[Stored entries]
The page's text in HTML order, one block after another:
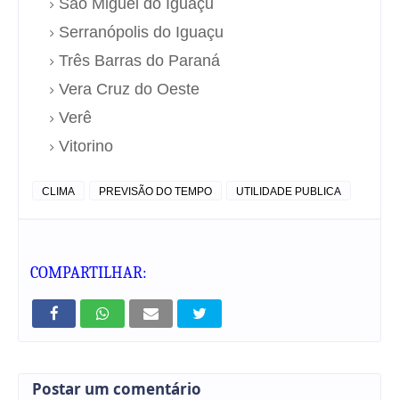
Serranópolis do Iguaçu
Três Barras do Paraná
Vera Cruz do Oeste
Verê
Vitorino
CLIMA PREVISÃO DO TEMPO UTILIDADE PUBLICA
COMPARTILHAR:
Postar um comentário
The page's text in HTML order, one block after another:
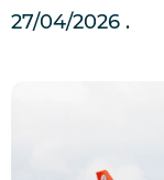
27/04/2026
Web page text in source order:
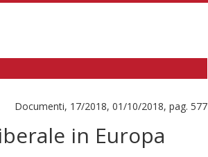
Documenti, 17/2018, 01/10/2018, pag. 577
in Europa
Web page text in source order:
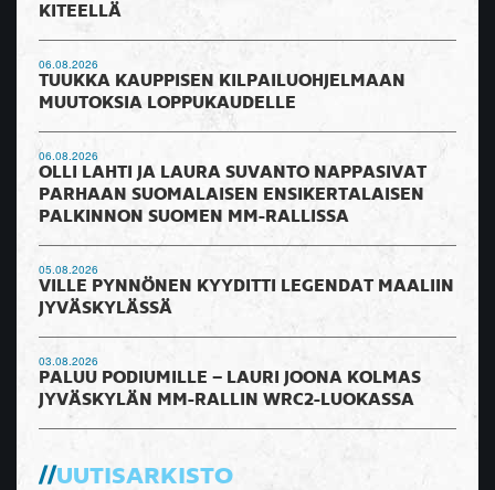
KITEELLÄ
06.08.2026
TUUKKA KAUPPISEN KILPAILUOHJELMAAN
MUUTOKSIA LOPPUKAUDELLE
06.08.2026
OLLI LAHTI JA LAURA SUVANTO NAPPASIVAT
PARHAAN SUOMALAISEN ENSIKERTALAISEN
PALKINNON SUOMEN MM-RALLISSA
05.08.2026
VILLE PYNNÖNEN KYYDITTI LEGENDAT MAALIIN
JYVÄSKYLÄSSÄ
03.08.2026
PALUU PODIUMILLE – LAURI JOONA KOLMAS
JYVÄSKYLÄN MM-RALLIN WRC2-LUOKASSA
UUTISARKISTO
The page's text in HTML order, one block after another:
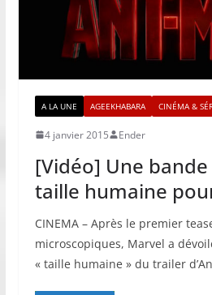
A LA UNE AGEEKHABARA CINÉMA &
4 janvier 2015 Ender
[Vidéo] Une
taille humaine
CINEMA – Après le premier
microscopiques, Marvel a
« taille humaine » du trailer
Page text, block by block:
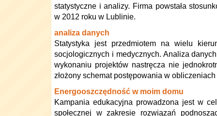
statystyczne i analizy. Firma powstała
w 2012 roku w Lublinie.
analiza danych
Statystyka jest przedmiotem na wielu
socjologicznych i medycznych. Analiza
wykonaniu projektów nastręcza nie
złożony schemat postępowania w
Energooszczędność w moim domu
Kampania edukacyjna prowadzona jest w
społecznej w zakresie rozwiązań
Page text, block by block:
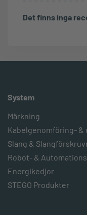
Det finns inga
System
Märkning
Kabelgenomföring-
Slang &
Robot- &
Energikedjor
STEGO Produkter
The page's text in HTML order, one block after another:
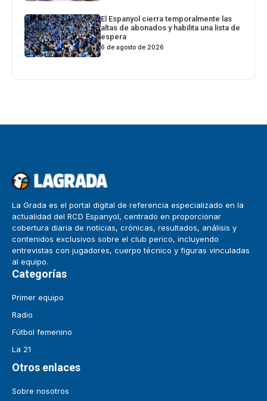
El Espanyol cierra temporalmente las
altas de abonados y habilita una lista de
espera
6 de agosto de 2026
La Grada es el portal digital de referencia especializado en la
actualidad del RCD Espanyol, centrado en proporcionar
cobertura diaria de noticias, crónicas, resultados, análisis y
contenidos exclusivos sobre el club perico, incluyendo
entrevistas con jugadores, cuerpo técnico y figuras vinculadas
al equipo.
Categorías
Primer equipo
Radio
Fútbol femenino
La 21
Otros enlaces
Sobre nosotros
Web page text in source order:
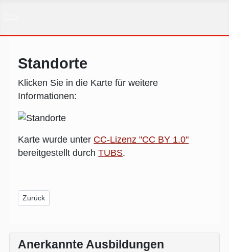
Standorte
Klicken Sie in die Karte für weitere
Informationen:
Karte wurde unter CC-Lizenz "CC BY 1.0"
bereitgestellt durchTUBS.
Vorheriger Beitrag: Steglitz
Zurück
Anerkannte Ausbildungen
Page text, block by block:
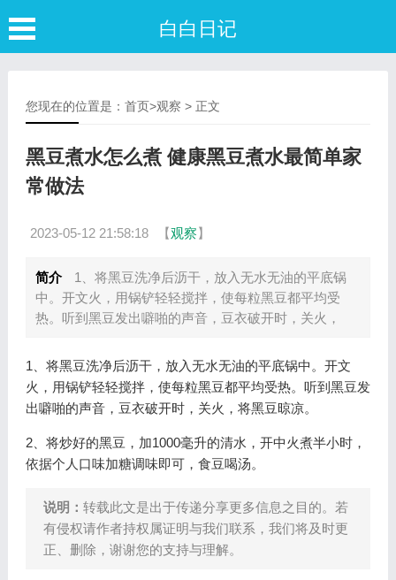
白白日记
您现在的位置是： 首页>观察 > 正文
黑豆煮水怎么煮 健康黑豆煮水最简单家
常做法
2023-05-12 21:58:18 【观察】
简介
1、将黑豆洗净后沥干，放入无水无油的平底锅
中。开文火，用锅铲轻轻搅拌，使每粒黑豆都平均受
热。听到黑豆发出噼啪的声音，豆衣破开时，关火，
1、将黑豆洗净后沥干，放入无水无油的平底锅中。开文
火，用锅铲轻轻搅拌，使每粒黑豆都平均受热。听到黑豆发
出噼啪的声音，豆衣破开时，关火，将黑豆晾凉。
2、将炒好的黑豆，加1000毫升的清水，开中火煮半小时，
依据个人口味加糖调味即可，食豆喝汤。
说明： 转载此文是出于传递分享更多信息之目的。若
有侵权请作者持权属证明与我们联系，我们将及时更
正、删除，谢谢您的支持与理解。
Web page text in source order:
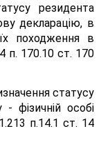
резидента
декларацію, в
походження в
п. 170.10 ст. 170
статусу
фізичній особі
п.14.1 ст. 14
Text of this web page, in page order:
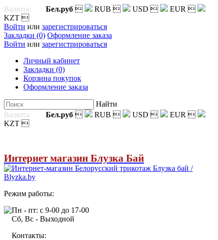
Валюта: Бел.руб  RUB  USD  EUR 
KZT 
Войти или зарегистрироваться
Закладки (0) Оформление заказа
Войти или зарегистрироваться
Личный кабинет
Закладки (0)
Корзина покупок
Оформление заказа
Найти
Валюта:
Бел.руб  RUB  USD  EUR 
KZT 
Интернет магазин Блузка Бай
Режим работы:
Пн - пт: с 9-00 до 17-00
Сб, Вс - Выходной
Контакты:
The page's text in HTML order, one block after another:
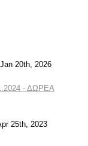
Jan 20th, 2026
- ΔΩΡΕΑ
25th, 2023
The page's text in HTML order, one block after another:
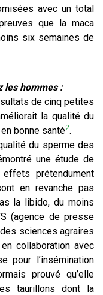
avec un total
que la maca
six semaines de
les hommes :
de cinq petites
la qualité du
bonne santé2.
du sperme des
une étude de
prétendument
en revanche pas
la libido, du moins
(agence de presse
sciences agraires
collaboration avec
pour l’insémination
prouvé qu’elle
taurillons dont la
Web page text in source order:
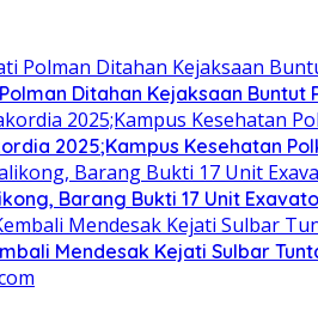
Ditahan Kejaksaan
2025;Kampus Kesehatan
Barang Bukti 17 Unit
Mendesak Kejati Sulbar
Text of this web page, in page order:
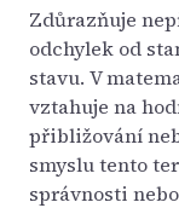
Zdůrazňuje
odchylek od
stavu. V
vztahuje na
přibližování
smyslu tento
správnosti
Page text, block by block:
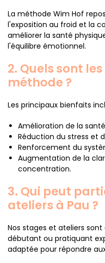
La méthode Wim Hof
l'exposition au froid et la
améliorer la santé
l'équilibre émotionnel.
2. Quels sont
méthode ?
Les principaux bienfaits
Amélioration de la
Réduction du stress et
Renforcement du
Augmentation de la
concentration.
3. Qui peut
ateliers à Pau ?
Nos stages et ateliers
débutant ou pratiquant
adaptée pour répondre
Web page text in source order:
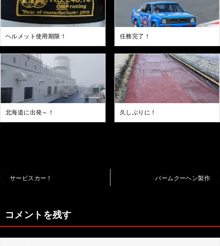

• What you will do: A verbatim copy of all the records, minus the pictures, is the expected answer.

• Result of this task:
The page's text in HTML order, one block after another:
Serranópolis do Iguaçu
Três Barras do Paraná
Vera Cruz do Oeste
Verê
Vitorino
CLIMA PREVISÃO DO TEMPO UTILIDADE PUBLICA
COMPARTILHAR:
Postar um comentário
The page's text in HTML order, one block after another:
27/04/2026
Web page text in source order:
Documenti, 17/2018, 01/10/2018, pag. 577
in Europa
Web page text in source order:
KITEELLÄ
06.08.2026
TUUKKA KAUPPISEN KILPAILUOHJELMAAN
MUUTOKSIA LOPPUKAUDELLE
06.08.2026
OLLI LAHTI JA LAURA SUVANTO NAPPASIVAT
PARHAAN SUOMALAISEN ENSIKERTALAISEN
PALKINNON SUOMEN MM-RALLISSA
05.08.2026
VILLE PYNNÖNEN KYYDITTI LEGENDAT MAALIIN
JYVÄSKYLÄSSÄ
03.08.2026
PALUU PODIUMILLE – LAURI JOONA KOLMAS
JYVÄSKYLÄN MM-RALLIN WRC2-LUOKASSA
UUTISARKISTO
The page's text in HTML order, one block after another:
A LA UNE AGEEKHABARA CINÉMA &
4 janvier 2015 Ender
[Vidéo] Une
taille humaine
CINEMA – Après le premier
microscopiques, Marvel a
« taille humaine » du trailer
Page text, block by block:
statystyczne i analizy. Firma powstała
w 2012 roku w Lublinie.
analiza danych
Statystyka jest przedmiotem na wielu
socjologicznych i medycznych. Analiza
wykonaniu projektów nastręcza nie
złożony schemat postępowania w
Energooszczędność w moim domu
Kampania edukacyjna prowadzona jest w
społecznej w zakresie rozwiązań
Page text, block by block:
Det finns inga
System
Märkning
Kabelgenomföring-
Slang &
Robot- &
Energikedjor
STEGO Produkter
The page's text in HTML order, one block after another:
El Espanyol cierra temporalmente las
altas de abonados y habilita una lista de
espera
6 de agosto de 2026
La Grada es el portal digital de referencia especializado en la
actualidad del RCD Espanyol, centrado en proporcionar
cobertura diaria de noticias, crónicas, resultados, análisis y
contenidos exclusivos sobre el club perico, incluyendo
entrevistas con jugadores, cuerpo técnico y figuras vinculadas
al equipo.
Categorías
Primer equipo
Radio
Fútbol femenino
La 21
Otros enlaces
Sobre nosotros
Web page text in source order:
Standorte
Klicken Sie in die Karte für weitere
Informationen:
Karte wurde unter CC-Lizenz "CC BY 1.0"
bereitgestellt durchTUBS.
Vorheriger Beitrag: Steglitz
Zurück
Anerkannte Ausbildungen
Page text, block by block:
白白日记
您现在的位置是： 首页>观察 > 正文
黑豆煮水怎么煮 健康黑豆煮水最简单家
常做法
2023-05-12 21:58:18 【观察】
简介
1、将黑豆洗净后沥干，放入无水无油的平底锅
中。开文火，用锅铲轻轻搅拌，使每粒黑豆都平均受
热。听到黑豆发出噼啪的声音，豆衣破开时，关火，
1、将黑豆洗净后沥干，放入无水无油的平底锅中。开文
火，用锅铲轻轻搅拌，使每粒黑豆都平均受热。听到黑豆发
出噼啪的声音，豆衣破开时，关火，将黑豆晾凉。
2、将炒好的黑豆，加1000毫升的清水，开中火煮半小时，
依据个人口味加糖调味即可，食豆喝汤。
说明： 转载此文是出于传递分享更多信息之目的。若
有侵权请作者持权属证明与我们联系，我们将及时更
正、删除，谢谢您的支持与理解。
Web page text in source order:
резидента
декларацію, в
походження в
п. 170.10 ст. 170
статусу
фізичній особі
п.14.1 ст. 14
Text of this web page, in page order:
Валюта: Бел.руб  RUB  USD  EUR 
KZT 
Войти или зарегистрироваться
Закладки (0) Оформление заказа
Войти или зарегистрироваться
Личный кабинет
Закладки (0)
Корзина покупок
Оформление заказа
Найти
Валюта:
Бел.руб  RUB  USD  EUR 
KZT 
Интернет магазин Блузка Бай
Режим работы:
Пн - пт: с 9-00 до 17-00
Сб, Вс - Выходной
Контакты:
The page's text in HTML order, one block after another:
Jan 20th, 2026
- ΔΩΡΕΑ
25th, 2023
The page's text in HTML order, one block after another:
avec un total
que la maca
six semaines de
les hommes :
de cinq petites
la qualité du
bonne santé2.
du sperme des
une étude de
prétendument
en revanche pas
la libido, du moins
(agence de presse
sciences agraires
collaboration avec
pour l’insémination
prouvé qu’elle
taurillons dont la
Web page text in source order:
Ditahan Kejaksaan
2025;Kampus Kesehatan
Barang Bukti 17 Unit
Mendesak Kejati Sulbar
Text of this web page, in page order:
Zdůrazňuje
odchylek od
stavu. V
vztahuje na
přibližování
smyslu tento
správnosti
Page text, block by block:
La méthode Wim Hof
l'exposition au froid et la
améliorer la santé
l'équilibre émotionnel.
2. Quels sont
méthode ?
Les principaux bienfaits
Amélioration de la
Réduction du stress et
Renforcement du
Augmentation de la
concentration.
3. Qui peut
ateliers à Pau ?
Nos stages et ateliers
débutant ou pratiquant
adaptée pour répondre
Web page text in source order:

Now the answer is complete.